Direct detection of the relative strength of Rashba and Dresselhaus spin-orbit interaction: Utilizing the SU(2) symmetry

TL;DR

This paper introduces a straightforward method to measure the relative strengths of Rashba and Dresselhaus spin-orbit interactions in quantum wells by analyzing asymmetries in critical gate voltages linked to SU(2) symmetry, supported by numerical simulations.

Contribution

The paper presents a novel, gate-voltage-based approach to determine the ratio of Rashba and Dresselhaus spin-orbit coupling strengths without directional dependence, applicable to various nanostructures.

Findings

Critical gate voltages reveal SU(2) symmetry points.

Maximum spin relaxation times indicate spin-orbit ratio.

Method validated through numerical calculations.

Abstract

We propose a simple method to detect the relative strength of Rashba and Dresselhaus spin-obit interactions in quantum wells (QWs) without relying on the directional-dependent physical quantities.
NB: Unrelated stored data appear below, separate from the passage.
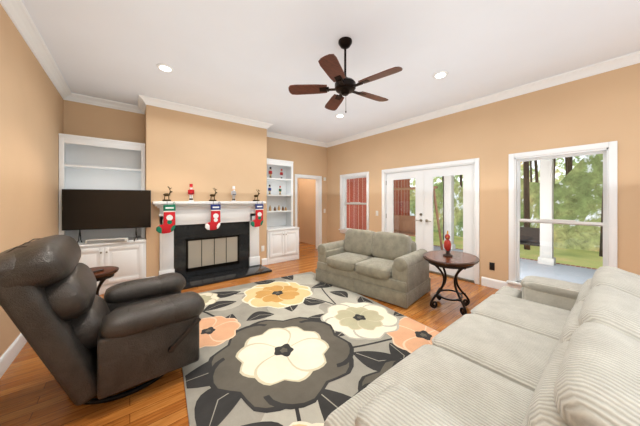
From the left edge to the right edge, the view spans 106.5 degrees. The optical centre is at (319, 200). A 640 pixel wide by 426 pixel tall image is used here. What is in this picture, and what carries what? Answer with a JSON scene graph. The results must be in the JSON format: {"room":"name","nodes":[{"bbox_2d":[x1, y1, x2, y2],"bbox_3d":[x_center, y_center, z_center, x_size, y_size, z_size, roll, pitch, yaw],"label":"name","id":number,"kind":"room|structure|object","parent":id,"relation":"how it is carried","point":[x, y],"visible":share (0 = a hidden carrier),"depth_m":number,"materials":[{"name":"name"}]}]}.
{"room":"living room","nodes":[
{"label":"living room","id":0,"kind":"room"},
{"bbox_2d":[0,4,62,356],"bbox_3d":[-1.568,-0.145,0.542,0.160,3.070,8.320,0,0,-38],"label":"wall","id":1,"kind":"structure","parent":0,"point":[31,113],"depth_m":2.35,"materials":[{"name":"paint"}]},
{"bbox_2d":[0,333,26,377],"bbox_3d":[-1.499,1.320,0.596,0.016,0.140,8.000,0,0,-39],"label":"baseboard","id":2,"kind":"structure","parent":1,"relation":"attached to","point":[11,353],"depth_m":2.05,"materials":[{"name":"white wood"}]},
{"bbox_2d":[0,0,71,100],"bbox_3d":[-1.465,-1.629,0.623,0.102,0.102,8.000,0,0,-39],"label":"crown molding","id":3,"kind":"structure","parent":1,"relation":"attached to","point":[20,17],"depth_m":2.44,"materials":[{"name":"white wood"}]},
{"bbox_2d":[63,100,326,276],"bbox_3d":[-1.704,-0.145,5.283,5.530,3.070,0.730,0,0,-38],"label":"wall","id":4,"kind":"structure","parent":0,"point":[204,155],"depth_m":4.36,"materials":[{"name":"paint"}]},
{"bbox_2d":[72,93,144,113],"bbox_3d":[-3.518,-1.629,4.037,0.900,0.102,0.102,0,0,-39],"label":"crown molding","id":5,"kind":"structure","parent":4,"relation":"attached to","point":[79,98],"depth_m":3.97,"materials":[{"name":"white wood"}]},
{"bbox_2d":[136,104,145,111],"bbox_3d":[-3.029,-1.629,4.063,0.102,0.102,0.450,0,0,-39],"label":"crown molding","id":6,"kind":"structure","parent":4,"relation":"attached to","point":[140,108],"depth_m":4.21,"materials":[{"name":"white wood"}]},
{"bbox_2d":[138,95,272,131],"bbox_3d":[-1.973,-1.629,4.537,2.344,0.102,0.102,0,0,-39],"label":"crown molding","id":7,"kind":"structure","parent":4,"relation":"attached to","point":[142,99],"depth_m":4.34,"materials":[{"name":"white wood"}]},
{"bbox_2d":[267,132,327,147],"bbox_3d":[-0.673,-1.629,6.300,2.090,0.102,0.102,0,0,-39],"label":"crown molding","id":8,"kind":"structure","parent":4,"relation":"attached to","point":[270,134],"depth_m":6.33,"materials":[{"name":"white wood"}]},
{"bbox_2d":[295,174,321,248],"bbox_3d":[-0.361,0.336,6.702,0.916,2.108,0.180,0,0,-39],"label":"door frame","id":9,"kind":"structure","parent":4,"relation":"attached to","point":[318,179],"depth_m":6.89,"materials":[{"name":"white wood"}]},
{"bbox_2d":[0,241,498,425],"bbox_3d":[0.129,1.420,2.850,5.690,0.060,9.820,0,0,-38],"label":"floor","id":10,"kind":"structure","parent":0,"point":[32,392],"depth_m":1.77,"materials":[{"name":"brown wood"}]},
{"bbox_2d":[59,133,145,294],"bbox_3d":[-3.393,0.205,3.784,1.012,2.370,0.646,0,0,-38],"label":"built-in bookcase","id":11,"kind":"object","parent":10,"relation":"on","point":[85,162],"visible":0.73,"depth_m":3.82,"materials":[{"name":"white wood"}]},
{"bbox_2d":[62,189,150,242],"bbox_3d":[-3.226,0.226,3.646,1.070,0.797,0.168,0,0,-24],"label":"tv","id":12,"kind":"object","parent":11,"relation":"on","point":[87,209],"visible":1,"depth_m":3.64,"materials":[{"name":"black plastic"}]},
{"bbox_2d":[85,238,127,243],"bbox_3d":[-3.209,0.599,3.608,0.500,0.058,0.072,0,0,-23],"label":"soundbar","id":13,"kind":"object","parent":11,"relation":"on","point":[93,241],"visible":1,"depth_m":3.58,"materials":[{"name":"white plastic"}]},
{"bbox_2d":[0,235,204,405],"bbox_3d":[-1.655,0.821,1.909,1.178,1.131,0.992,0,0,-38],"label":"recliner","id":14,"kind":"object","parent":10,"relation":"on","point":[85,342],"visible":1,"depth_m":1.57,"materials":[{"name":"brown leather"}]},
{"bbox_2d":[90,266,118,295],"bbox_3d":[-2.549,1.085,2.675,0.460,0.593,0.460,0,0,-38],"label":"round side table","id":15,"kind":"object","parent":10,"relation":"on","point":[105,274],"visible":0.23,"depth_m":2.67,"materials":[{"name":"brown wood"}]},
{"bbox_2d":[152,201,271,289],"bbox_3d":[-1.963,0.697,4.508,1.960,1.384,1.000,0,0,-38],"label":"fireplace","id":16,"kind":"object","parent":10,"relation":"on","point":[194,252],"visible":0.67,"depth_m":4.43,"materials":[{"name":"white"}]},
{"bbox_2d":[156,202,175,233],"bbox_3d":[-2.512,0.268,3.899,0.269,0.521,0.033,0,0,-39],"label":"stocking","id":17,"kind":"object","parent":16,"relation":"hanging from","point":[168,224],"depth_m":3.91,"materials":[{"name":"red fabric"}]},
{"bbox_2d":[162,186,172,200],"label":"mantel decor","id":18,"kind":"object","parent":16,"relation":"on","point":[165,194],"depth_m":3.97,"materials":[{"name":"brown metal"}]},
{"bbox_2d":[188,184,193,200],"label":"mantel decor","id":19,"kind":"object","parent":16,"relation":"on","point":[191,192],"depth_m":4.22,"materials":[{"name":"red"}]},
{"bbox_2d":[205,204,220,229],"bbox_3d":[-1.948,0.268,4.347,0.269,0.521,0.033,0,0,-39],"label":"stocking","id":20,"kind":"object","parent":16,"relation":"hanging from","point":[214,224],"depth_m":4.35,"materials":[{"name":"red fabric"}]},
{"bbox_2d":[209,188,216,204],"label":"mantel decor","id":21,"kind":"object","parent":16,"relation":"on","point":[212,195],"depth_m":4.41,"materials":[{"name":"brown metal"}]},
{"bbox_2d":[231,186,235,200],"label":"mantel decor","id":22,"kind":"object","parent":16,"relation":"on","point":[233,193],"depth_m":4.69,"materials":[{"name":"white metal"}]},
{"bbox_2d":[251,204,263,226],"bbox_3d":[-1.283,0.268,4.876,0.269,0.521,0.033,0,0,-39],"label":"stocking","id":23,"kind":"object","parent":16,"relation":"hanging from","point":[258,221],"depth_m":4.88,"materials":[{"name":"red fabric"}]},
{"bbox_2d":[267,158,298,264],"bbox_3d":[-0.994,0.205,5.692,0.822,2.370,0.646,0,0,-38],"label":"tall cabinet","id":24,"kind":"object","parent":10,"relation":"on","point":[282,238],"visible":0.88,"depth_m":5.86,"materials":[{"name":"white wood"}]},
{"bbox_2d":[268,167,286,210],"bbox_3d":[-1.067,-0.288,5.807,0.610,1.045,0.079,0,0,-38],"label":"decor","id":25,"kind":"object","parent":24,"relation":"in","point":[270,172],"visible":0.92,"depth_m":5.77,"materials":[{"name":"multicoloured metal"}]},
{"bbox_2d":[182,272,439,425],"bbox_3d":[-0.277,1.379,2.757,2.296,0.011,3.097,0,0,-34],"label":"rug","id":26,"kind":"object","parent":10,"relation":"on","point":[305,349],"visible":0.75,"depth_m":2.21,"materials":[{"name":"multicoloured fabric"}]},
{"bbox_2d":[315,229,430,307],"bbox_3d":[0.802,0.936,3.909,1.635,0.867,0.904,0,0,44],"label":"loveseat","id":27,"kind":"object","parent":10,"relation":"on","point":[390,267],"visible":0.98,"depth_m":3.62,"materials":[{"name":"fabric"}]},
{"bbox_2d":[423,250,479,314],"bbox_3d":[1.692,1.050,3.109,0.845,0.663,0.656,0,0,-38],"label":"side table","id":28,"kind":"object","parent":10,"relation":"on","point":[458,260],"visible":0.96,"depth_m":3.01,"materials":[{"name":"brown wood"}]},
{"bbox_2d":[443,231,452,256],"bbox_3d":[1.674,0.551,3.125,0.254,0.334,0.130,0,0,-38],"label":"figurine","id":29,"kind":"object","parent":28,"relation":"on","point":[447,244],"visible":1,"depth_m":3.05,"materials":[{"name":"red"}]},
{"bbox_2d":[324,266,639,425],"bbox_3d":[1.313,0.927,1.434,2.616,0.886,1.030,0,0,-38],"label":"sofa","id":30,"kind":"object","parent":10,"relation":"on","point":[539,351],"visible":1,"depth_m":1.12,"materials":[{"name":"beige fabric"}]},
{"bbox_2d":[297,178,298,226],"bbox_3d":[-1.817,-0.145,7.473,2.980,3.070,0.160,0,0,-39],"label":"wall","id":31,"kind":"structure","parent":0,"point":[297,178],"depth_m":8.22,"materials":[{"name":"paint"}]},
{"bbox_2d":[22,0,639,142],"bbox_3d":[0.129,-1.720,2.850,5.690,0.080,9.820,0,0,-38],"label":"ceiling","id":32,"kind":"structure","parent":0,"point":[252,59],"depth_m":2.65,"materials":[{"name":"paint"}]},
{"bbox_2d":[156,63,173,71],"bbox_3d":[-1.948,-1.673,3.012,0.189,0.013,0.189,0,0,-45],"label":"recessed light","id":33,"kind":"object","parent":32,"relation":"in","point":[168,68],"depth_m":2.99,"materials":[{"name":"white glass"}]},
{"bbox_2d":[335,114,344,117],"bbox_3d":[0.393,-1.673,4.695,0.189,0.013,0.189,0,0,-45],"label":"recessed light","id":34,"kind":"object","parent":32,"relation":"in","point":[337,115],"depth_m":4.66,"materials":[{"name":"white glass"}]},
{"bbox_2d":[288,37,402,112],"bbox_3d":[0.298,-1.308,2.516,1.134,0.740,1.149,0,0,-38],"label":"ceiling fan","id":35,"kind":"object","parent":32,"relation":"hanging from","point":[331,67],"visible":1,"depth_m":2.46,"materials":[{"name":"brown wood"}]},
{"bbox_2d":[433,71,447,78],"bbox_3d":[1.600,-1.673,3.177,0.189,0.013,0.189,0,0,-45],"label":"recessed light","id":36,"kind":"object","parent":32,"relation":"in","point":[440,74],"depth_m":3.15,"materials":[{"name":"white"}]},
{"bbox_2d":[299,63,639,284],"bbox_3d":[2.299,-0.145,4.563,0.160,3.070,9.480,0,0,-38],"label":"wall","id":37,"kind":"structure","parent":0,"point":[601,108],"depth_m":3.75,"materials":[{"name":"paint"}]},
{"bbox_2d":[339,171,368,232],"bbox_3d":[0.922,0.081,6.254,0.210,1.598,1.056,0,0,-39],"label":"window frame","id":38,"kind":"structure","parent":37,"relation":"attached to","point":[342,177],"depth_m":6.54,"materials":[{"name":"white wood"}]},
{"bbox_2d":[386,164,473,280],"bbox_3d":[2.071,0.366,4.771,0.108,1.988,1.806,0,0,-38],"label":"door","id":39,"kind":"structure","parent":37,"relation":"in","point":[423,205],"depth_m":4.67,"materials":[{"name":"white wood"}]},
{"bbox_2d":[382,158,478,283],"bbox_3d":[2.101,0.336,4.796,0.180,2.108,1.966,0,0,-39],"label":"door frame","id":40,"kind":"structure","parent":37,"relation":"attached to","point":[475,161],"depth_m":4.13,"materials":[{"name":"white wood"}]},
{"bbox_2d":[328,51,639,146],"bbox_3d":[2.657,-1.629,3.903,0.102,0.102,8.000,0,0,-39],"label":"crown molding","id":41,"kind":"structure","parent":37,"relation":"attached to","point":[633,58],"depth_m":3.55,"materials":[{"name":"white wood"}]},
{"bbox_2d":[489,262,494,270],"bbox_3d":[2.765,1.050,3.842,0.007,0.120,0.070,0,0,-39],"label":"electrical outlet","id":42,"kind":"object","parent":37,"relation":"attached to","point":[491,266],"depth_m":3.84,"materials":[{"name":"black plastic"}]},
{"bbox_2d":[481,277,508,288],"bbox_3d":[3.917,1.320,2.388,0.016,0.140,4.000,0,0,-39],"label":"baseboard","id":43,"kind":"structure","parent":37,"relation":"attached to","point":[493,283],"depth_m":3.82,"materials":[{"name":"white wood"}]},
{"bbox_2d":[506,141,617,290],"bbox_3d":[3.272,0.306,3.299,0.210,2.048,1.086,0,0,-39],"label":"window frame","id":44,"kind":"structure","parent":37,"relation":"attached to","point":[612,205],"depth_m":3.08,"materials":[{"name":"white wood"}]},
{"bbox_2d":[410,156,582,191],"bbox_3d":[13.390,-11.510,12.568,30.515,26.200,67.971,0,0,-38],"label":"sky","id":45,"kind":"structure","parent":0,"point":[559,166],"depth_m":24.87,"materials":[{"name":"white"}]},
{"label":"outside","id":46,"kind":"structure","parent":0,"visible":0},
{"bbox_2d":[410,232,602,268],"bbox_3d":[23.814,1.700,38.109,75.280,0.380,90.000,0,0,-38],"label":"ground","id":47,"kind":"structure","parent":46,"point":[565,252],"depth_m":6.75,"materials":[{"name":"green plant"}]},
{"bbox_2d":[347,177,409,229],"bbox_3d":[1.978,-0.250,8.639,4.388,3.520,0.541,0,0,-38],"label":"brick","id":48,"kind":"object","parent":47,"relation":"on","point":[358,189],"depth_m":8.13,"materials":[{"name":"red brick"}]},
{"bbox_2d":[410,154,602,251],"bbox_3d":[8.300,-0.046,10.436,4.492,3.472,34.000,0,0,-38],"label":"trees","id":49,"kind":"object","parent":47,"relation":"on","point":[577,194],"depth_m":7.66,"materials":[{"name":"green plant"}]},
{"bbox_2d":[433,159,596,283],"bbox_3d":[4.969,-0.020,3.601,2.798,3.080,11.450,0,0,-38],"label":"porch","id":50,"kind":"object","parent":47,"relation":"on","point":[449,224],"depth_m":5.24,"materials":[{"name":"white wood"}]},
{"bbox_2d":[394,186,442,249],"bbox_3d":[2.518,0.484,6.987,1.058,1.758,1.800,0,0,-38],"label":"swing","id":51,"kind":"object","parent":50,"relation":"hanging from","point":[403,222],"depth_m":7.07,"materials":[{"name":"brown wood"}]},
{"bbox_2d":[442,157,602,256],"bbox_3d":[12.447,-6.492,13.099,17.564,16.072,30.902,0,0,-38],"label":"trunks","id":52,"kind":"object","parent":47,"relation":"on","point":[525,184],"depth_m":7.44,"materials":[{"name":"brown plant"}]},
{"bbox_2d":[520,227,539,246],"bbox_3d":[5.766,1.135,6.823,0.500,0.749,1.000,0,0,-38],"label":"bench","id":53,"kind":"object","parent":47,"relation":"on","point":[524,238],"depth_m":6.80,"materials":[{"name":"grey"}]}
]}
This method utilize the asymmetry of critical gate voltages that leading to the remarkable signals of SU(2) symmetry, which happens to reflect the intrinsic structure inversion asymmetry of the QW. We support our proposal by the numerical calculation of in-plane relaxation times based on the self-consistent eight-band Kane model. We find that the two different critical gate voltages leading to the maximum spin relaxation times [one effect of the SU(2) symmetry] can simply determine the ratio of the coefficients of Rashba and Dresselhaus terms. Our proposal can also be generalized to extract the relative strengths of the spin-orbit interactions in quantum wire and quantum dot structures.